守節即是寒嶺的一種規矩,男女有婚約如果男方過世,女方也不能他嫁只有到男方家守節直到身死。
方振聲怒道︰「哼,我決不答應!」
「不然許家不死不休!」
許香茹冷哼一聲嬌軀輕顫,寒長措輕輕摟著她咬牙切齒道︰「你方家不從,我寒家定然不死不休!」
「六姨,你已嫁做他人婦怎麼能代表我許家!」許思淼咯咯一笑,不理許香茹瞪來的惡毒眼神。她走到場中望著周如風眼楮輕輕一眨做了一個俏皮的動作又淡笑一聲︰「六姨,表兄過世請你節哀!人死不能復生,況且今日之事表兄有錯在先,殺死表兄的也不是周如風,此事更與方家無關,你又何必要步步逼迫呢?」
許思淼柔中帶剛,許香茹沒有想到這小妮子如此說話,氣憤填膺。這時候一個冷聲傳來︰「香茹代表不了方家,那老夫總可以吧!」
許長春分開人群,大步而來,他眼神從眾人身上一一掃過又狠狠瞪了許思淼一眼,才看著方振聲,一字一頓道︰「我,許長春,許家第一百八十七代長老代表許家說話,方少清如不嫁入寒家,我許家將不死不休!」
「六爺爺,你……」
許長春瞪了她一眼,冷冷道︰「莫非我也代表不了許家?哼,你私自外出,我還沒有追究!」
許思淼撅著小嘴,氣呼呼的哼了一聲也不答話。
寒家、許家以勢壓人,方振聲心中震怒卻也無奈。

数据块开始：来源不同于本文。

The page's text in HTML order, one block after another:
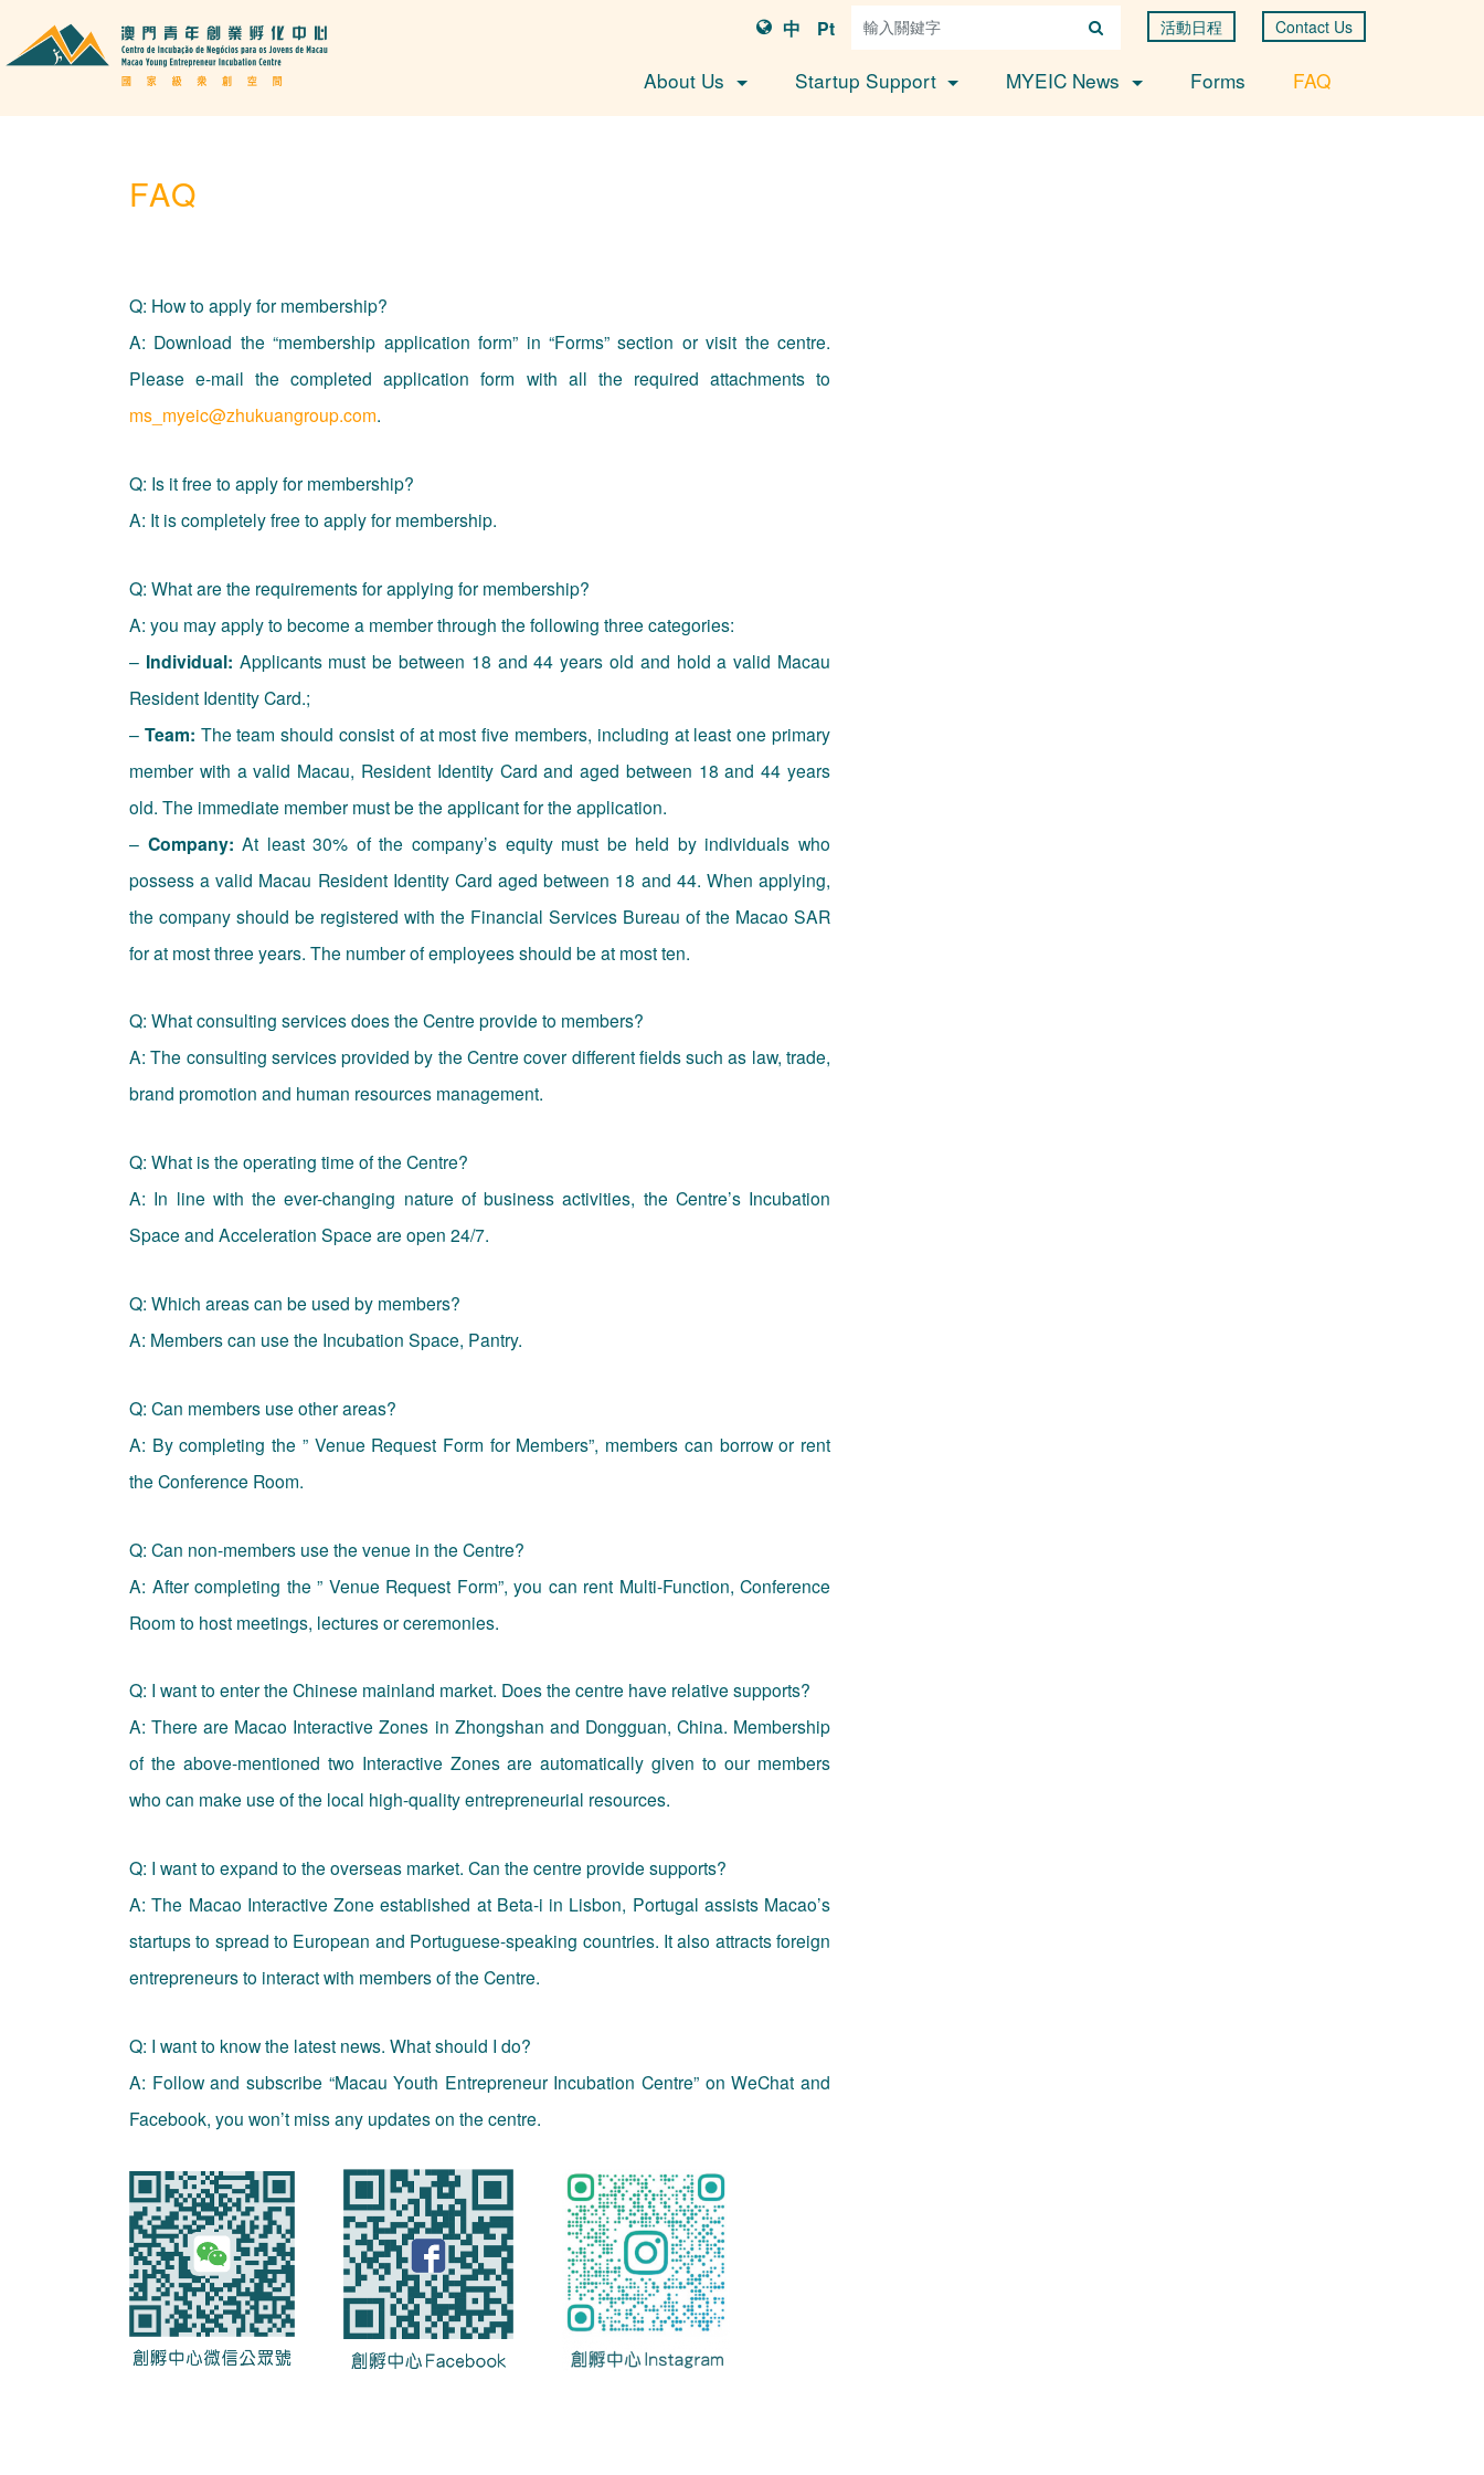
中 Pt 活動日程 Contact Us
About Us Startup Support MYEIC News Forms FAQ
FAQ
Q: How to apply for membership?
A: Download the “membership application form” in “Forms” section or visit the centre.
Please e-mail the completed application form with all the required attachments to
ms_myeic@zhukuangroup.com.
Q: Is it free to apply for membership?
A: It is completely free to apply for membership.
Q: What are the requirements for applying for membership?
A: you may apply to become a member through the following three categories:
– Individual: Applicants must be between 18 and 44 years old and hold a valid Macau
Resident Identity Card.;
– Team: The team should consist of at most five members, including at least one primary
member with a valid Macau, Resident Identity Card and aged between 18 and 44 years
old. The immediate member must be the applicant for the application.
– Company: At least 30% of the company’s equity must be held by individuals who
possess a valid Macau Resident Identity Card aged between 18 and 44. When applying,
the company should be registered with the Financial Services Bureau of the Macao SAR
for at most three years. The number of employees should be at most ten.
Q: What consulting services does the Centre provide to members?
A: The consulting services provided by the Centre cover different fields such as law, trade,
brand promotion and human resources management.
Q: What is the operating time of the Centre?
A: In line with the ever-changing nature of business activities, the Centre’s Incubation
Space and Acceleration Space are open 24/7.
Q: Which areas can be used by members?
A: Members can use the Incubation Space, Pantry.
Q: Can members use other areas?
A: By completing the ” Venue Request Form for Members”, members can borrow or rent
the Conference Room.
Q: Can non-members use the venue in the Centre?
A: After completing the ” Venue Request Form”, you can rent Multi-Function, Conference
Room to host meetings, lectures or ceremonies.
Q: I want to enter the Chinese mainland market. Does the centre have relative supports?
A: There are Macao Interactive Zones in Zhongshan and Dongguan, China. Membership
of the above-mentioned two Interactive Zones are automatically given to our members
who can make use of the local high-quality entrepreneurial resources.
Q: I want to expand to the overseas market. Can the centre provide supports?
A: The Macao Interactive Zone established at Beta-i in Lisbon, Portugal assists Macao’s
startups to spread to European and Portuguese-speaking countries. It also attracts foreign
entrepreneurs to interact with members of the Centre.
Q: I want to know the latest news. What should I do?
A: Follow and subscribe “Macau Youth Entrepreneur Incubation Centre” on WeChat and
Facebook, you won’t miss any updates on the centre.

此事如不善了,方家幾百人口就會遭受滅族之禍。
「我要爭命!」
一聲大聲傳遍人群,許多人都震驚的望了過來。周如風輕輕的吸了口氣,一字一頓道︰「為清清的自由之身,我願爭命!」
半響,驚呆的人群才清醒過來,立時議論紛紛!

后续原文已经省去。